-- What the exercise asks --
Go through the listing that follows and write it out exactly. Drop the pictures.

-- Entries provided --
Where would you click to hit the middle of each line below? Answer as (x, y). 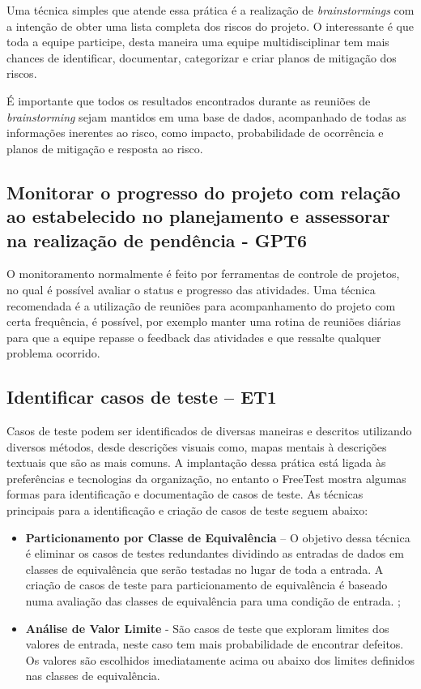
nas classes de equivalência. (93, 676)
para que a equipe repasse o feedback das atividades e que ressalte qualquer (194, 337)
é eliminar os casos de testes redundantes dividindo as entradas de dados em (215, 553)
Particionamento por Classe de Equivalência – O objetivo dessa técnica (218, 537)
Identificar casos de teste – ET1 (142, 397)
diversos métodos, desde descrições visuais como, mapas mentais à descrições (197, 446)
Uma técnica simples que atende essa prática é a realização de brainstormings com (210, 10)
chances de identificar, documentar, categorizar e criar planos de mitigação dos (202, 57)
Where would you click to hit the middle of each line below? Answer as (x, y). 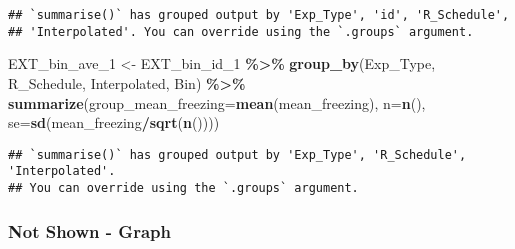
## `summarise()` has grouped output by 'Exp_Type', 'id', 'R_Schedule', (259, 15)
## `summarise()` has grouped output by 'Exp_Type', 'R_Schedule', (237, 154)
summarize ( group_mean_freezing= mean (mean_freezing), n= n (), (217, 102)
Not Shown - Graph (89, 230)
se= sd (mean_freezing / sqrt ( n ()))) (114, 122)
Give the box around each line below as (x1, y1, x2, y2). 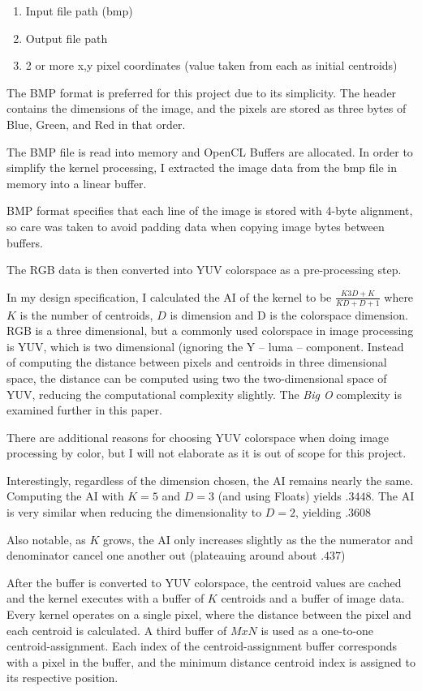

-- Solution for this exercise --
Where would you click to hit the middle of each line below? Answer as (x, y). 
nas classes de equivalência. (93, 676)
para que a equipe repasse o feedback das atividades e que ressalte qualquer (194, 337)
é eliminar os casos de testes redundantes dividindo as entradas de dados em (215, 553)
Particionamento por Classe de Equivalência – O objetivo dessa técnica (218, 537)
Identificar casos de teste – ET1 (142, 397)
diversos métodos, desde descrições visuais como, mapas mentais à descrições (197, 446)
Uma técnica simples que atende essa prática é a realização de brainstormings com (210, 10)
chances de identificar, documentar, categorizar e criar planos de mitigação dos (202, 57)
Where would you click to hit the middle of each line below? Answer as (x, y). 
## `summarise()` has grouped output by 'Exp_Type', 'id', 'R_Schedule', (259, 15)
## `summarise()` has grouped output by 'Exp_Type', 'R_Schedule', (237, 154)
summarize ( group_mean_freezing= mean (mean_freezing), n= n (), (217, 102)
Not Shown - Graph (89, 230)
se= sd (mean_freezing / sqrt ( n ()))) (114, 122)
Give the box around each line below as (x1, y1, x2, y2). 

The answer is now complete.